- INSTRUCTIONS TO FOLLOW
In the records below, find every line that contains "Informationen" and list it.

*** EXCERPTED DATA ***

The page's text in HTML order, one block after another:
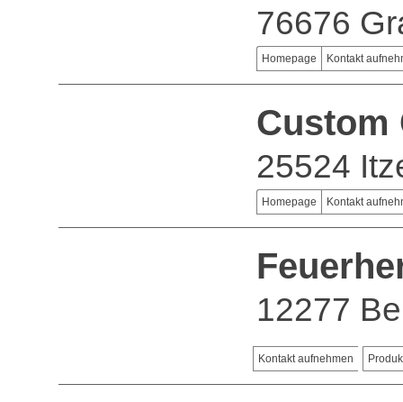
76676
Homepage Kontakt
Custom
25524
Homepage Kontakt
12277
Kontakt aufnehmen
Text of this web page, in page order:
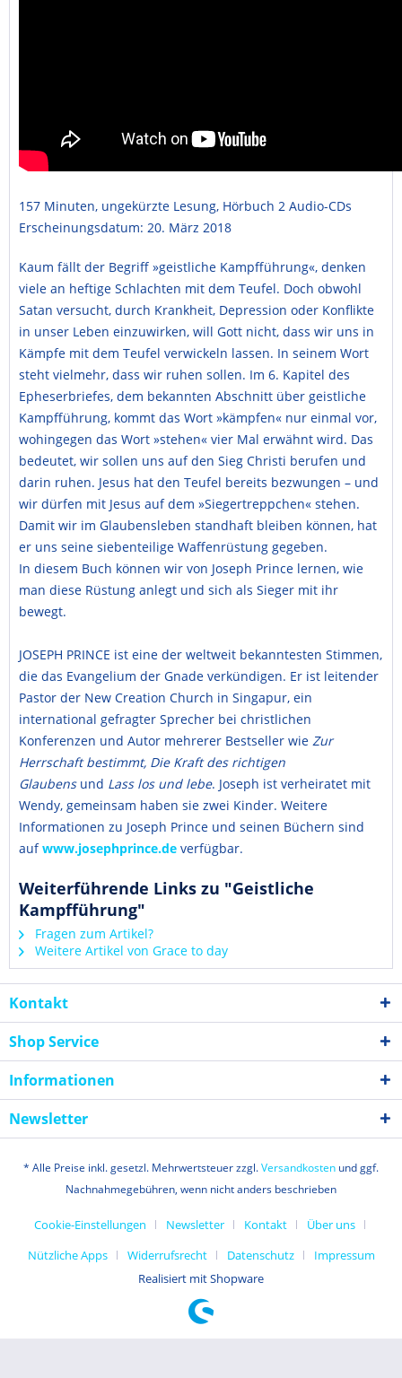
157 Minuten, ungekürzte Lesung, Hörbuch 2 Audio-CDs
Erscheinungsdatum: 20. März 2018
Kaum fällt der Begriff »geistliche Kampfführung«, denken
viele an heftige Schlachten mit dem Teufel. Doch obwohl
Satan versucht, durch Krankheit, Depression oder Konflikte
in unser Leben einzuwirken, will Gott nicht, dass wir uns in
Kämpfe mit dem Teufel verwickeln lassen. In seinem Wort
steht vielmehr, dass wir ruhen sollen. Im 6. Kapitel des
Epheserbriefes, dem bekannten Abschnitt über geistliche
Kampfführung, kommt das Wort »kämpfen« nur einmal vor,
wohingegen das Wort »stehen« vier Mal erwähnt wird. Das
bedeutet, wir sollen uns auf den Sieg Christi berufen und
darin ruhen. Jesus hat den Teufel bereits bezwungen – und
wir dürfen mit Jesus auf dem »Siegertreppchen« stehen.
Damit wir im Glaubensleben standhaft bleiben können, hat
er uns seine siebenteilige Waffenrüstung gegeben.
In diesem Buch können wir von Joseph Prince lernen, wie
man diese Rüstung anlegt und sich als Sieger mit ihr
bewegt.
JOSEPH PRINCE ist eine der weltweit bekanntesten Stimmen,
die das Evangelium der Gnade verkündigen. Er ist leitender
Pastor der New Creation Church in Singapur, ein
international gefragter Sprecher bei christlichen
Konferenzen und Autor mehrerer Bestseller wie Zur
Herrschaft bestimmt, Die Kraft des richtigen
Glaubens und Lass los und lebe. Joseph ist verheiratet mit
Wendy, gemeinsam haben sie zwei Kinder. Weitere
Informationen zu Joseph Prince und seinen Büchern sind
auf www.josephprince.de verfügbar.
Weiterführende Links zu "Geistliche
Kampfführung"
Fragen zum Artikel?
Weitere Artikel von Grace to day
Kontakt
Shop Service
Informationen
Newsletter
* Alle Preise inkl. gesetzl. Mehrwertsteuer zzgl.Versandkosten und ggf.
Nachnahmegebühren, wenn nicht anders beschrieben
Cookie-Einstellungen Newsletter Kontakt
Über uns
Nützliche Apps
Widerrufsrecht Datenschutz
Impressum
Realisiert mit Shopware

*** End of EXCERPTED DATA ***

- RESPONSE TO THE TASK
Informationen zu Joseph Prince und seinen Büchern sind
Informationen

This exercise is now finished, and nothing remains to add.